Requirement:
From the first line to the last, copy the data exactly and drop the pictures.

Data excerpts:
◆ ◆ ◆ ◆ ◆ ◆ ◆

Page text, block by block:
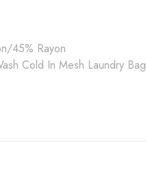
45% Rayon
Cold In Mesh Laundry
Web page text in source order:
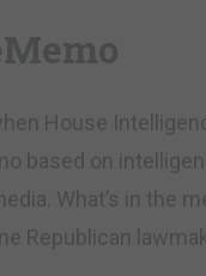
House
based on
What’s in the
Republican
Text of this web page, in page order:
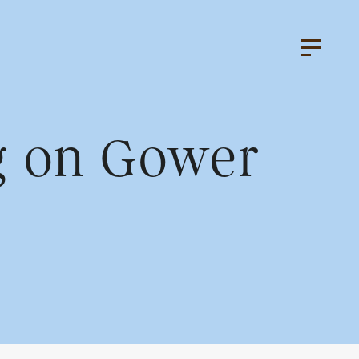
on Gower

◆ ◆ ◆ ◆ ◆ ◆ ◆

Written solution:
Page text, block by block:
45% Rayon
Cold In Mesh Laundry
Web page text in source order:
House
based on
What’s in the
Republican
Text of this web page, in page order:
on Gower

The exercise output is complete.